Short interest jumped to 14 percent of 21Vianet’s shares outstanding as of Sept. 10, from 2.2 percent last week, according to data compiled by Markit, a London-based provider of financial information. Trading volume was 18 times the 90-day average yesterday, data collated by Bloomberg show.
The yield on 21Vianet’s 2 billion yuan ($326 million) of three-year Dim Sum bonds sold in June has surged 2.17 percentage points this week to 8.55 percent, according to data compiled by Bloomberg. The debt was to fund new data centers and acquisitions.
21Vianet plans to issue a more thorough release in the coming days, Chu said on the call, during which company management answered questions from analysts and investors on issues raised by Trinity Research ranging from accounts receivable to its acquisitions.

‘Factually Erroneous’

The allegations were “factually erroneous at all levels throughout their report,” Chu said. “We’ve also had tremendous amount of due diligence conducted with several of our international partners who spent months combing through financials, interviewing with our various team members and inspecting all our facilities throughout China.”
Not everyone is convinced by Trinity Research’s allegations.
21Vianet’s core data-center business remains intact, Morgan Stanley analysts in Hong Kong led by Gary Yu wrote in a note dated Sept. 12, saying they are “comfortable” with the company’s reported cabinet number and utilization rate for the second quarter.
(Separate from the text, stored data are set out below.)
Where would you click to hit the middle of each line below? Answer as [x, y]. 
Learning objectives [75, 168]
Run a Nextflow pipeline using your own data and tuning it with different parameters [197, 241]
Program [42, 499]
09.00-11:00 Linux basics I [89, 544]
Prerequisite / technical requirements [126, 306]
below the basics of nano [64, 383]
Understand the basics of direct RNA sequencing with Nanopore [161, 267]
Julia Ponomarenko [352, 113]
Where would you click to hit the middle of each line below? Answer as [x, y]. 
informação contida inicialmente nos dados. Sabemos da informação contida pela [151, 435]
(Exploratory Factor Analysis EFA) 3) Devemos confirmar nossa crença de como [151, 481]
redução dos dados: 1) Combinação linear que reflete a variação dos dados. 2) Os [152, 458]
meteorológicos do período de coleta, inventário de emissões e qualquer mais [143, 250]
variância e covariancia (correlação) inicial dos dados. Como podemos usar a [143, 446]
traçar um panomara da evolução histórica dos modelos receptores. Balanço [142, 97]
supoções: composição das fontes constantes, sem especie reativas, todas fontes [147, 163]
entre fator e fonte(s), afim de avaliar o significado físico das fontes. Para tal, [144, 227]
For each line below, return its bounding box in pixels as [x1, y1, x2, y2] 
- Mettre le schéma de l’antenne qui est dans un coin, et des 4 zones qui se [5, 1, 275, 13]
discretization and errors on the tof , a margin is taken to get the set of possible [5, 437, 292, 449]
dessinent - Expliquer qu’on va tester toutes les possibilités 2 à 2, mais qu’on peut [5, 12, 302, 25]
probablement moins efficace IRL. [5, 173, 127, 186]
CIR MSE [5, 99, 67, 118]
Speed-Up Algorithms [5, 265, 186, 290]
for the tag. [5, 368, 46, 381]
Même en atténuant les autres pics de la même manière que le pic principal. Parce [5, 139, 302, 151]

They project revenue growth of 40 percent from 21Vianet’s core business as it continues to add cabinets, where servers are placed, in 2014 and next year.
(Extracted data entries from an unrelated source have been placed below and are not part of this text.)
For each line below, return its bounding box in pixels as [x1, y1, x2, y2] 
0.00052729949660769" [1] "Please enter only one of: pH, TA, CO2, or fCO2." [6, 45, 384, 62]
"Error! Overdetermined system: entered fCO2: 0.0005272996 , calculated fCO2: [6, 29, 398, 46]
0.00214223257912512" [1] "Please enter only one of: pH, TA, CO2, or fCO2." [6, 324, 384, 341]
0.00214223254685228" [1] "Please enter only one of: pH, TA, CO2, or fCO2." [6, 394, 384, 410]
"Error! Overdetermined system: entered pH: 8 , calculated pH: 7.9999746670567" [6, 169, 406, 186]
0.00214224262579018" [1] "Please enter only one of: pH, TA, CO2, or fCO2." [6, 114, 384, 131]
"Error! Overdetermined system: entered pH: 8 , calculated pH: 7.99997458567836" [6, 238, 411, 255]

Even so, the company has room for improvement in cash management on its receivables and acquisitions, according to Morgan Stanley, which kept the equivalent of a buy rating on the stock.
Details provided by 21Vianet management on the conference call regarding its two most recent acquisitions showed that Trinity Research’s analysis was “fundamentally flawed,” analysts at Canaccord Genuity Group wrote in a note to clients yesterday. 21Vianet’s cash-burning investments on data center expansion highlighted in the Trinity Research report “is far from unusual or suspicious,” Canaccord said in the note.
“We will have to await the more detailed refutation of the report before we believe the stock will again trade on the fundamentals that our $35 price target is based upon.”